The DDR5 of the memory reduces the error correction function of the memory chip through the on-die ECC to ensure the accuracy of data at high speed and high density. Specifically, referring to fig. 1, fig. 1 is a schematic diagram of an on-die ECC module in DDR5, wherein the on-die ECC module of the DDR5 memory granule is composed of an ECC check bit generator, a synthesis decoder, and a correction module. When data is written into the memory, an 8-bit check code, namely ECC1, is calculated for every 128 bits of data by using an ECC check bit generator, and then the data and the ECC1 are written into the memory array. When data is read from the memory, the read data in the memory is processed by the comprehensive generator to generate a new check code ECC2, the stored ECC1 is compared with the ECC2, if no error exists, the data in the memory is sent out, if an error occurs, the comprehensive decoder determines the bit position of the error and instructs the correction module to correct the error, the error-corrected data is sent out, and the error-corrected data is not written back to the memory array.

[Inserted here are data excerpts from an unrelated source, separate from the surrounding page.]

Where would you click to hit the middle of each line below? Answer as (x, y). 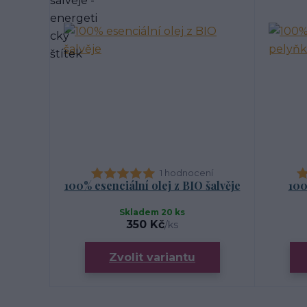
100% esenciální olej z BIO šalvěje (152, 185)
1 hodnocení (186, 173)
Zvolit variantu (152, 257)
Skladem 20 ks (152, 212)
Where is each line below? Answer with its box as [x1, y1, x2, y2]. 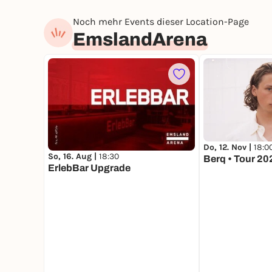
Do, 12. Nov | [203, 141, 254, 152]
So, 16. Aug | [48, 151, 99, 161]
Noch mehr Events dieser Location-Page [73, 16, 249, 28]
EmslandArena [73, 30, 207, 50]
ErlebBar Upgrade [48, 163, 131, 173]
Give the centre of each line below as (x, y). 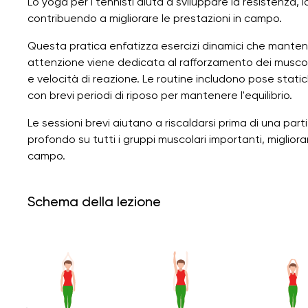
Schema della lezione (94, 201)
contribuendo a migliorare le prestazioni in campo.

Since the DDR5 system does not have an extra bus for transmitting ECC data, the system cannot sense an ECC error detected by the on-die ECC, that is, cannot sense a memory failure. At present, in order to enable a system to sense that a memory fails, a hardware circuit is added on a DDR5 Dual Inline Memory Module (DIMM) using on-die ECC to detect an error correction code error in the memory, namely the ECC error, and after the ECC error exceeds a threshold value, an alarm signal is provided for a memory controller, so that ECC counting is realized to predict and alarm, and the system senses that the memory fails. However, the prediction alarm through the ECC error correction code counting only enables the system to sense the failure of the memory, but cannot accurately locate the verification degree and the accurate position of the memory failure, and the additional hardware circuit increases the cost.

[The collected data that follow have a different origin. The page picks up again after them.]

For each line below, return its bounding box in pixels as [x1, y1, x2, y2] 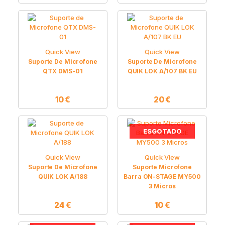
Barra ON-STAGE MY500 [124, 172, 201, 180]
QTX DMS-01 [43, 67, 83, 75]
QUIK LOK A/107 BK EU [127, 67, 197, 75]
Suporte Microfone [133, 163, 192, 171]
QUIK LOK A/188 [38, 172, 88, 180]
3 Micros [149, 182, 176, 190]
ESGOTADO [143, 127, 182, 136]

In order to solve the above problem, embodiments of the present application provide a method for detecting a memory data failure and a related device thereof, which are applied to devices in the storage field. The method comprises the following steps: whether data stored in a first memory space fails or not is detected in a patrol cycle, the patrol cycle is a cycle for detecting a DDR5 memory, the first memory space belongs to the DDR5 memory, data of the first memory space comprises N bit data, and N is larger than or equal to 1. And in the routing inspection process, when a fault of data is detected, obtaining fault information corresponding to the fault data from a memory mode register, wherein the fault information at least comprises a memory address corresponding to the fault data, the memory mode register is located in a DDR5 memory, and the memory mode register is used for storing the mapping relation between the data to be routed and the memory address. And sends the failure information to the OS or BMC. In the embodiment of the application, when at least one data in the first memory space is determined to have a fault in the polling period, the fault information at least including the memory address of the fault data is acquired and sent to the OS or BMC, so that the severity and the accurate position of the data fault in the memory can be accurately positioned, an additional hardware circuit is not required to be added, the cost is reduced, and the method and the device are suitable for more application scenarios.

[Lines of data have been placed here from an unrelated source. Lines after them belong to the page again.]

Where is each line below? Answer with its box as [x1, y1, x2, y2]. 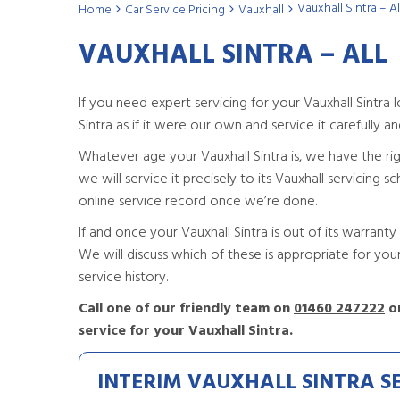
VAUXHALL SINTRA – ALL [79, 34, 387, 77]
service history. [79, 266, 168, 289]
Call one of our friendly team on [79, 297, 294, 321]
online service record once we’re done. [79, 190, 317, 213]
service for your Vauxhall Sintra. [79, 320, 293, 343]

For better understanding of the embodiments of the present application, first, a method for detecting a memory data failure provided by the embodiments of the present application is described in detail below with reference to the accompanying drawings. As can be known to those skilled in the art, with the development of technology and the emergence of new scenarios, the technical solution provided in the embodiments of the present application is also applicable to similar technical problems.
First, for the convenience of understanding the subsequent embodiments, a computing device architecture to which the method for detecting memory data failure provided in the embodiments of the present application is applied is briefly described. Specifically, referring to fig. 2a, fig. 2a is a schematic diagram of an architecture of a computing device according to an embodiment of the present application, which specifically includes:
a Central Processing Unit (CPU) 204, a BMC203 or an OS205, and at least one DDR5 memory 202, a DDR memory 202, and a BMC203 are connected to the CPU 204. The CPU204 is configured to detect whether data stored in the first memory space fails in a polling period, where the polling period is a period for detecting the DDR5 memory 202, the first memory space belongs to the DDR5 memory 202, the data includes N bit data bits, and N is greater than or equal to 1.
In the polling process, when a data failure is detected, the CPU204 obtains failure information corresponding to the failed data from the memory mode register, where the failure information at least includes a memory address corresponding to the failed data, the memory mode register is used to manage the DDR5 memory 202, and the memory mode register is used to store a mapping relationship between the data stored in the first memory space and the memory address. Specifically, please refer to fig. 2b, where fig. 2b is a schematic structural diagram of a DDR5 memory and a memory mode register according to an embodiment of the present application. The CPU204 includes at least one memory mode register 2041, the memory mode register 2041 is connected to the DDR5 memory, the memory mode register 2041 is used to support the CPU204 to manage the DDR5 memory, and specifically, the CPU204 performs read/write operation and other operations such as polling on the DDR5 memory through an instruction supported by the memory mode register 2041. In one possible implementation, the memory mode register 2041 is located within an Integrated Memory Controller (IMC) in the CPU 204.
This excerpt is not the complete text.